昏睡了整整两日,段谨之于傍晚时分睁开双眼,眼前突然袭来一阵刺目的光亮让他不由的眯着眼,西斜的阳光洒在身上,是一种很舒服的温暖。挣扎着坐起身子,环顾四下,是一种很奇怪的感觉------这个地方倒像来过似地,可就是怎么也想不起到底是哪里。胸腔的伤痛让他忍不住咳嗽了一下,可这一咳却引起了一阵更为剧烈的疼痛。他吃力的弯着腰,俯首看到身下这块巨大的石床和上面铺的虎皮褥子,再想想方才头顶上的那片阳光,还有这岩洞……他恍惚记起那日与丝竹在五里亭喝酒时,丝竹对他讲过的幽居,瞬时,他像清醒了似地,转而却又变的糊涂起来,“难道是她带我来的这里?这怎么可能?自白马寺那一战,只怕我们往后再无情义可讲了,她又怎会无故出手救我?不过若非是她的话,那又是谁带我来的这里?这里又是哪里?”这样乱七八糟的想着,段谨之只觉得,头与胸口的伤一样疼。

“吆!还真没死啊?看来我师兄可是手下留情了。从他剑诀七式底下活着出来的,你可是为数不多的一个,往后见人了江湖上的那些庸人,这也可以成为你吹捧的资本。”话说的很不友善,而且极尽嘲讽。

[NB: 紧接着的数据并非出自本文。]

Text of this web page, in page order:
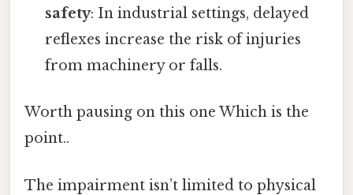
safety: In industrial settings, delayed
reflexes increase the risk of injuries
from machinery or falls.
Worth pausing on this one Which is the
point..
The impairment isn’t limited to physical
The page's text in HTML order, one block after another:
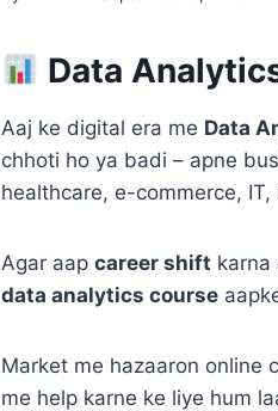
Data
Aaj ke digital era me Data
chhoti ho ya badi – apne
healthcare, e-commerce,
Agar aap career shift karna
data analytics course
Market me hazaaron online
me help karne ke liye hum

段谨之闻言往洞口方向望去,只见丝竹身着一袭浅绿色及地长裙,依着岩壁双手环胸,人就站在洞口,但由于洞内较暗而洞口的光线又太过强烈,段谨之逆着光芒无法看清她脸上的神情。

“是你?”段谨之还是试探的问了一句。

“当然是我!不然你以为谁还有本事能不惊动四下,悄无声息的把你带上这苍狼山?”

“苍狼山?这里是…….咳咳咳…..”段谨之受了刺激,剧烈的咳了起来。

“对!苍狼山!你说这武林盟主的儿子,堂堂的段谨之段大公子要是神不知鬼不觉的死在这里………江湖上会乱成什么样子?”言语间满是挑衅的味道。

“你…..你是不是杀了我宋伯伯?”段谨之突然想起他倒下的最后一刻是在丝竹的利剑前,他闭着眼睛艰难的问出这个不想去问却又不得不问的问题。

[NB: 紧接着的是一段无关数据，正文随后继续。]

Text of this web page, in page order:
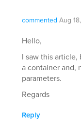
commented Aug
Hello,
I saw this article,
a container and,
parameters.
Regards
Reply
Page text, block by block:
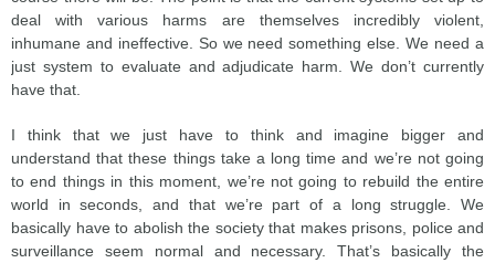
deal with various harms are themselves incredibly violent,
inhumane and ineffective. So we need something else. We need a
just system to evaluate and adjudicate harm. We don’t currently
have that.
I think that we just have to think and imagine bigger and
understand that these things take a long time and we’re not going
to end things in this moment, we’re not going to rebuild the entire
world in seconds, and that we’re part of a long struggle. We
basically have to abolish the society that makes prisons, police and
surveillance seem normal and necessary. That’s basically the

“对!我杀了他,我不仅杀了他,还将他碎尸万段!”丝竹愤恨的咬牙切齿道。

“哼!如此说来,你反倒是没有得手了。”段谨之也挑衅道。

“还不是因为你,突然冒出来坏我的事,不如我今日先在你身上捅几个窟窿,以泄我心头之恨。”

“你既救了我,想必就不会杀我,若要杀我,又何须费事救我?”段谨之不以为然的答了句。

“段公子果真是聪明!”丝竹突然一边说话,一边鼓掌,一边悠悠的走到段谨之面前。她本是不想看见他的,听着段谨之话中这三分傲气,她倒是来了兴致。“不过公子还得再猜,我为何要救你?”

看她头上佩着一枚通红的枫叶,及地浅绿色薄纱长裙,隐隐可见的雪白色底衬,还有那张美的能让人窒息的面庞,那双干净明亮的眸子…….“这还得请教姑娘才是。”段谨之决计不让自己被她的样子蛊惑,所以他撇过头去,干脆不看她。

“因为我觉得,公子如若欠我一命的话,以你们名门正派的作为,那你他日必得还我,而我更坚信的是,日后我定然还会有用得着段公子的地方。”丝竹突然附在段谨之的耳边,悠悠的说了句,呼出的温热气息拍在段谨之的脸颊上。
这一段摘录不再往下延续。